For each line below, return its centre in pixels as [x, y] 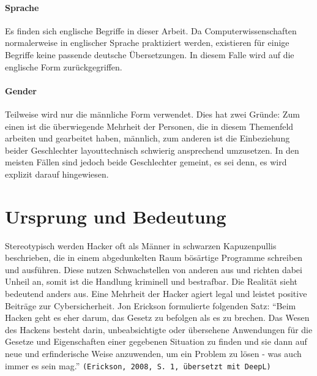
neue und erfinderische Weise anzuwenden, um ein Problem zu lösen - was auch [153, 353]
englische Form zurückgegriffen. [64, 66]
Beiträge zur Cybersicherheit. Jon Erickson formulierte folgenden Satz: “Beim [151, 305]
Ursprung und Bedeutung [116, 216]
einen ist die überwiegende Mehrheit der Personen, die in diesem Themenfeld [149, 126]
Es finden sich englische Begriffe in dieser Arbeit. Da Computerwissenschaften [151, 30]
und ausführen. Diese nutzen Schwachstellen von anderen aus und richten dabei [154, 269]
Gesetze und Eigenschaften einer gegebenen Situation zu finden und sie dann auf [156, 341]
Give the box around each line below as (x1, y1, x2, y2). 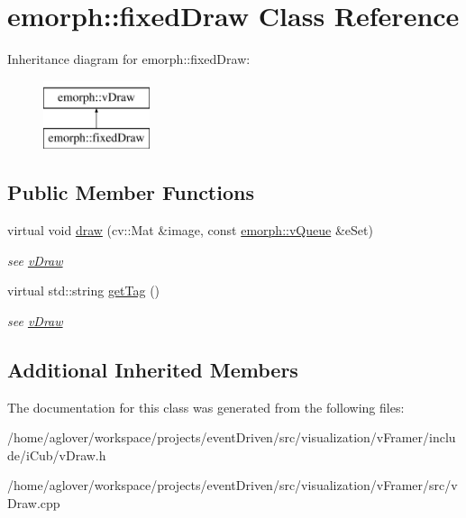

Exercise details →
Give the material above again exactly as it stands, minus any images.

Task output →
For each line below, return its centre in pixels as [x, y] 
neue und erfinderische Weise anzuwenden, um ein Problem zu lösen - was auch [153, 353]
englische Form zurückgegriffen. [64, 66]
Beiträge zur Cybersicherheit. Jon Erickson formulierte folgenden Satz: “Beim [151, 305]
Ursprung und Bedeutung [116, 216]
einen ist die überwiegende Mehrheit der Personen, die in diesem Themenfeld [149, 126]
Es finden sich englische Begriffe in dieser Arbeit. Da Computerwissenschaften [151, 30]
und ausführen. Diese nutzen Schwachstellen von anderen aus und richten dabei [154, 269]
Gesetze und Eigenschaften einer gegebenen Situation zu finden und sie dann auf [156, 341]
Give the box around each line below as (x1, y1, x2, y2). 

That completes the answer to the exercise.